Prove (i) $x^{n}y^{n} = (xy)^{n}$ for nonzero real numbers $x,y$ and integers $n$

Prove (ii) $x^{m+n} = x^{m}x^{n}$ for nonzero real numbers $x$ and integers $m,n$.

Use the definition: $x^{-m} = \frac{1}{x^{m}}$ for $m > 0$.
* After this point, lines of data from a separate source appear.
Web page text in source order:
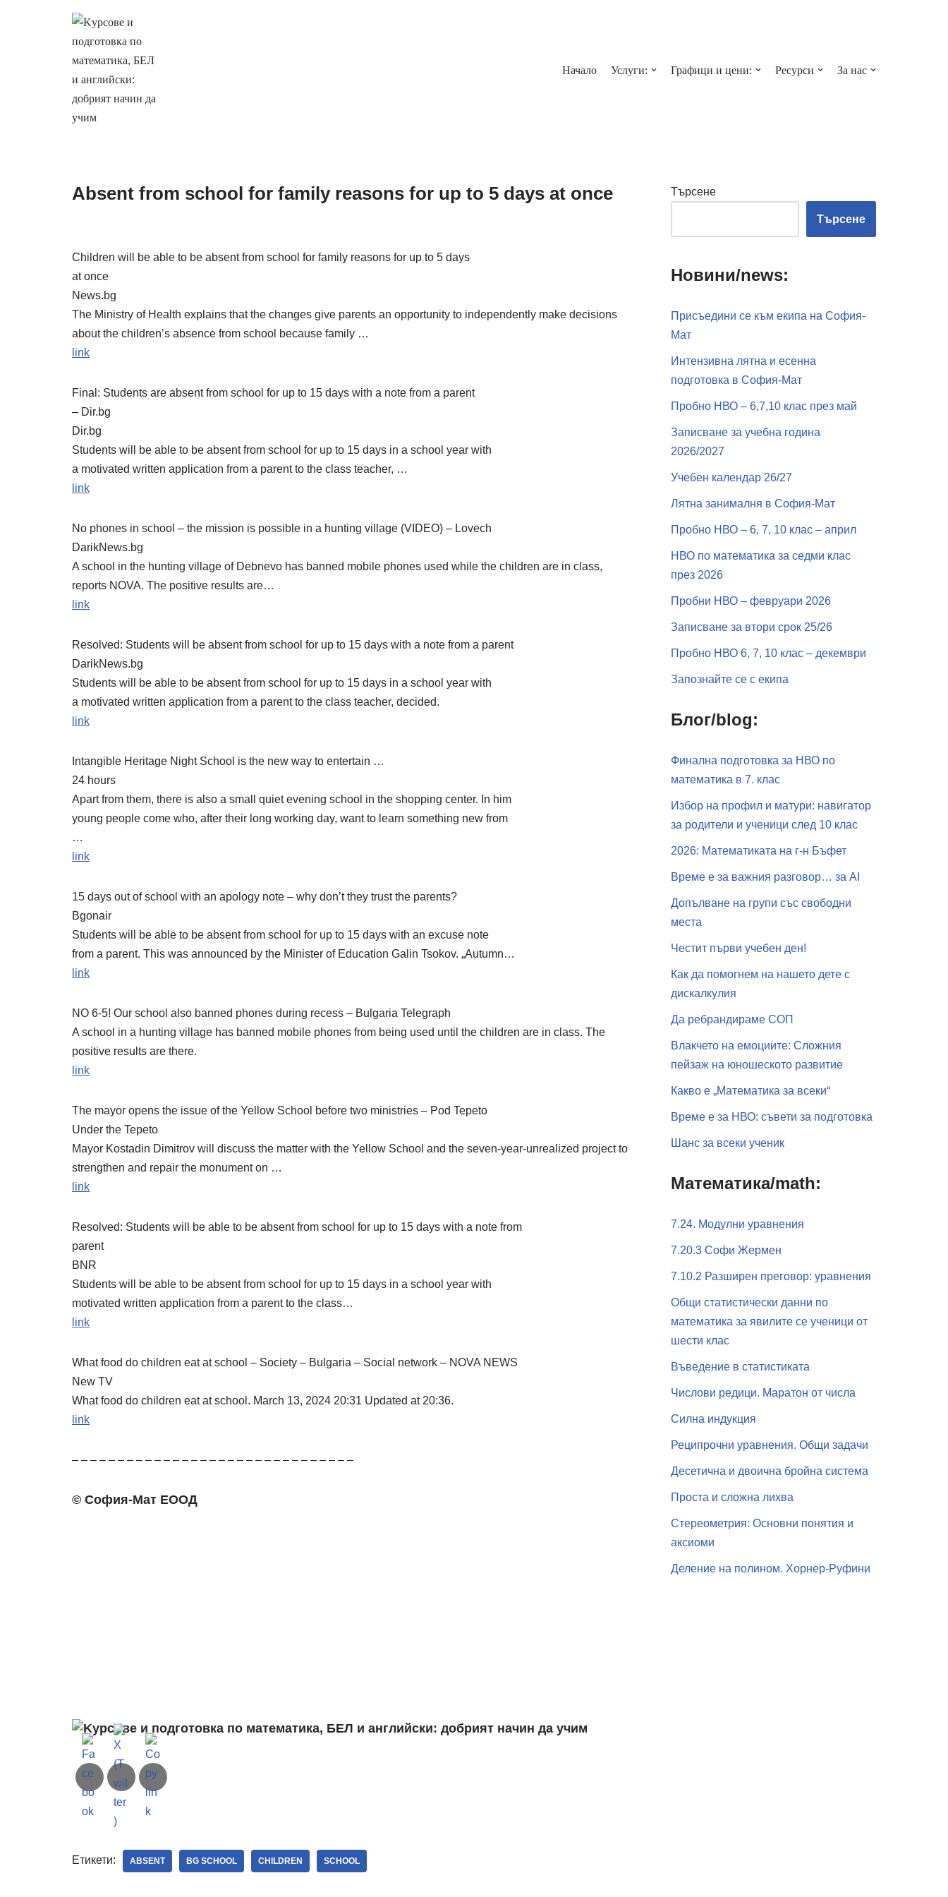
Продължете
съдържанието
Начало Услуги: Графици и цени: Ресурси За нас
Absent from school for family reasons for up to 5 days at once
Children will be able to be absent from school for family reasons for up to 5 days
at once
News.bg
The Ministry of Health explains that the changes give parents an opportunity to independently make decisions
about the children’s absence from school because family …
link
Final: Students are absent from school for up to 15 days with a note from a parent
– Dir.bg
Dir.bg
Students will be able to be absent from school for up to 15 days in a school year with
a motivated written application from a parent to the class teacher, …
link
No phones in school – the mission is possible in a hunting village (VIDEO) – Lovech
DarikNews.bg
A school in the hunting village of Debnevo has banned mobile phones used while the children are in class,
reports NOVA. The positive results are…
link
Resolved: Students will be absent from school for up to 15 days with a note from a parent
DarikNews.bg
Students will be able to be absent from school for up to 15 days in a school year with
a motivated written application from a parent to the class teacher, decided.
link
Intangible Heritage Night School is the new way to entertain …
24 hours
Apart from them, there is also a small quiet evening school in the shopping center. In him
young people come who, after their long working day, want to learn something new from
…
link
15 days out of school with an apology note – why don’t they trust the parents?
Bgonair
Students will be able to be absent from school for up to 15 days with an excuse note
from a parent. This was announced by the Minister of Education Galin Tsokov. „Autumn…
link
NO 6-5! Our school also banned phones during recess – Bulgaria Telegraph
A school in a hunting village has banned mobile phones from being used until the children are in class. The
positive results are there.
link
The mayor opens the issue of the Yellow School before two ministries – Pod Tepeto
Under the Tepeto
Mayor Kostadin Dimitrov will discuss the matter with the Yellow School and the seven-year-unrealized project to
strengthen and repair the monument on …
link
Resolved: Students will be able to be absent from school for up to 15 days with a note from
parent
BNR
Students will be able to be absent from school for up to 15 days in a school year with
motivated written application from a parent to the class…
link
What food do children eat at school – Society – Bulgaria – Social network – NOVA NEWS
New TV
What food do children eat at school. March 13, 2024 20:31 Updated at 20:36.
link
– – – – – – – – – – – – – – – – – – – – – – – – – – – – – – –
© София-Мат ЕООД
Етикети: ABSENT BG SCHOOL CHILDREN SCHOOL
Търсене
Търсене
Новини/news:
Присъедини се към екипа на София-
Мат
Интензивна лятна и есенна
подготовка в София-Мат
Пробно НВО – 6,7,10 клас през май
Записване за учебна година
2026/2027
Учебен календар 26/27
Лятна занималня в София-Мат
Пробно НВО – 6, 7, 10 клас – април
НВО по математика за седми клас
през 2026
Пробни НВО – февруари 2026
Записване за втори срок 25/26
Пробно НВО 6, 7, 10 клас – декември
Запознайте се с екипа
Блог/blog:
Финална подготовка за НВО по
математика в 7. клас
Избор на профил и матури: навигатор
за родители и ученици след 10 клас
2026: Математиката на г-н Бъфет
Време е за важния разговор… за АI
Допълване на групи със свободни
места
Честит първи учебен ден!
Как да помогнем на нашето дете с
дискалкулия
Да ребрандираме СОП
Влакчето на емоциите: Сложния
пейзаж на юношеското развитие
Какво е „Математика за всеки“
Време е за НВО: съвети за подготовка
Шанс за всеки ученик
Математика/math:
7.24. Модулни уравнения
7.20.3 Софи Жермен
7.10.2 Разширен преговор: уравнения
Общи статистически данни по
математика за явилите се ученици от
шести клас
Въведение в статистиката
Числови редици. Маратон от числа
Силна индукция
Реципрочни уравнения. Общи задачи
Десетична и двоична бройна система
Проста и сложна лихва
Стереометрия: Основни понятия и
аксиоми
Деление на полином. Хорнер-Руфини

23. (i) Proof: We use induction on $n$ . Case #1: $n > 0$. Base case: For $n = 0$, $x^{0}y^{0} = 1 = (xy)^{0}$. Inductive step: Suppose now as inductive hypothesis that $x^{k}y^{k} = (xy)^{k}$ for any real numbers $x, y$ and for a non-negative integers $n$. Then $xy(x^{k}y^{k}) = x^{k+1}y^{k+1} = xy(xy)^{k} = (xy)^{k+1}$. Case #2: $n < 0$. Base case: For $n = 0$, $\frac{1}{x^{0}}\frac{1}{y^{0}} = \frac{1}{(xy)^{0}} = 1$ for $n > 0$. Suppose now as induction hypothesis that $\frac{1}{x^{k}}\frac{1}{y^{k}} = \frac{1}{(xy)^{k}}$ for some positive integer $k$. Then $\frac{1}{xy}\frac{1}{x^{k}}\frac{1}{y^{k}} = \frac{1}{x^{k+1}}\frac{1}{y^{k+1}} = \frac{1}{xy}\frac{1}{(xy)^{k}} = \frac{1}{(xy)^{k+1}}$. Conclusion: Hence, by induction, $x^{n}y^{n} = (xy)^{n}$ for any real numbers $x, y$ and for integers $n$. $\square$

(ii) Proof: We use induction on $n$. Case #1: $m,n > 0$. Base case: For $n = 0$, $x^{m+0} = x^{m} = x^{m}x^{0}$. Inductive step: Suppose now as inductive hypothesis that $x^{m+k} = x^{m}x^{k}$ for any real numbers $x,y$ and for non-negative integers $m,n$. Then $x \cdot x^{m+k} = x^{m+k+1} = x\cdot x^{m}x^{k} = x^{m}x^{k+1}$. Case #2: $m,n < 0$. Base case: For $n = 0$, $\frac{1}{x^{n}} = \frac{1}{x^{n}}$. Inductive step: Suppose now as inductive hypothesis that $\frac{1}{x^{m+k}} = \frac{1}{x^{m}x^{k}}$ for some positive integer $k$. Then $\frac{1}{x}\frac{1}{x^{m+k}} = \frac{1}{x^{m+k+1}} = \frac{1}{x}\frac{1}{x^{m}x^{k}} = \frac{1}{x^{m}x^{k+1}}$. Case #3: $m >0, n< 0$. Base case: For $n = 0$, $x^m = x^m$. (a) $x^{m+n} > 0$ or (b) $x^{m+n} < 0$. Inductive step: If (a), then suppose as inductive hypothesis that $x^{m+k} = \frac{x^{m}}{x^{k}}$. Then $x \cdot x^{m+k} = x^{m+k+1} = x \cdot \frac{x^{m}}{x^{k}} = \frac{x^{m+1}}{x^{k}} = \frac{x^{m}}{x^{k+1}}$. Conclusion: Hence, by induction, $x^{m+n} = x^{m}x^{n}$ for any real numbers $x$ and for $m,n$. $\square$

For (ii) am I considering the cases correctly? Am I doing this incorrectly?

Thanks

2. They look good to me.

-Dan